BKSDA Maluku, bersama aparat gabungan TNI-Polri, menelusuri habitat buaya muara di Sungai Wai Lila, Desa Mamala, Kecamatan Leihitu, Maluku Tengah. Investigasi dilakukan pasca penemuan dan penangkapan satu buaya muara di sungai itu.

Penelusuran juga guna mengumpulkan bahan maupun keterangan dari masyarakat sekitar. Hasilnya, akan mereka cocokkan dengan kondisi lapangan hingga dapat diketahui apakah wilayah sungai itu habitat buaya atau tidak. Sisir sungai, pada Kamis (14/3/19), pukul 10.30. Kepala dusun dan masyarakat setempat juga ikut bantu petugas.

“Dari hasil pengumpulan bahan dan keterangan masyarakat serta hasil pengecekan langsung di lapangan disimpulkan, Sungai Wai Lila di Dusun Air Besar, Desa Mamala, Kecamatan Leihitu bukan habitat buaya,” katanya.

Kondisi Sungai Wai Lila, katanya, tak cocok buat hidup buaya muara, karena sangat terbuka dengan air sangat jernih serta sumber makanan terbatas. Hal lain, katanya, aktivitas masyarakat di sekitar sungai sangat tinggi.

BKSDA Maluku, menyatakan, habitat paling disenangi buaya yakni kondisi sungai atau muara dengan air tak terlalu jernih, banyak batang atau akar pohon, sumber makanan melimpah dan jauh dari gangguan atau aktivitas manusia.

Warga sekitar Sungai Wai Lila, pun memang baru kali pertama lihat penampakan buaya.

BKSDA Maluku dalam rilis juga bilang, buaya di Sungai Wai Lila, hanya satu. Namun, katanya, petugas masih mengkaji soal asal muasal buaya muara di sungai itu.

Petugas mengimbau, masyarakat di sekitaran Sungai Wai Lila, tak takut beraktivitas dengan tak mengabaikan sikap kewaspadaan dan kehati-hatian.

“Jika suatu saat menemukan keberadaan buaya di sekitaran sungai itu agar disampaikan kepada petugas BKSDA Maluku.”

 

BKSDA Maluku bersama aparat gabungan TNI-Polri penelusungai habitat buaya muara di Sungai Wai Lila, Desa Mamala, Kecamatan Leihitu, Kabupaten Maluku Tengah.FotoL BKSDA Maluku

 

Informasi dari BKSDA Maluku, kepada Mongabay, pada 7 Februari terjadi dua kematian karena keganasan buaya, di Maluku Tengah dan Kepualuan Tanimbar. Pada 27 Februari, juga ada penangkapan buaya muara di Desa Hatusua, Kecamatan Kairatu, Kabupaten Seram Bagian Barat.
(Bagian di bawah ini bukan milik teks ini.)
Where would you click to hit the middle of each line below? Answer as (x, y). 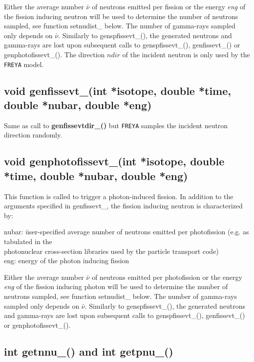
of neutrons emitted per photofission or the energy (167, 277)
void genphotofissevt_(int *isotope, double (114, 161)
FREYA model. (24, 64)
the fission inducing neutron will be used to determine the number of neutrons (121, 16)
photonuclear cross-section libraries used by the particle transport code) (111, 251)
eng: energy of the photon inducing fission (67, 260)
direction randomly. (33, 135)
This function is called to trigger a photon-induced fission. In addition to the (119, 196)

Pada 6 Maret, satu buaya muara masuk gorong-gorong, Pasar Gotong Royong, Kota Ambon. Buaya ditangkap warga sekitar pasar. Warga memperkirakan, buaya sudah berada di lokasi itu sejak Desember 2018. Pada 13 Maret, di Dusun Air Besar Desa Mamala, Kecamatan Leihutu, Maluku Tengah, buaya masuk ke sungai dekat pemukiman warga.

Teranyar, 17 Maret, di Desa Latdalam, Kabupaten Maluku Tenggara, satu buaya masuk sungai dekat pemukiman warga dan berhasil ditangkap.. Kondisi buaya sudah mati karena luka pada bagian leher bekas tali jeratan saat proses penangkapan.

 

Keterangan foto utama: Buaya muara sering muncul di sungai-sungai di Maluku, bahkan, sudah menewaskan dua orang pada Febaruari lalu. Foto: BKSDA Sulut

 

Warga Hatusua, Kecamatan Kairatu, Kabupaten Seram Bagian Barat, tampak menyeret buaya untuk dievakuasi ke Kota Ambon. Buaya ini ditangkap, setelah dianggap meresahkan warga. Foto : Nurdin Tubaka/ Mongabay Indonesia.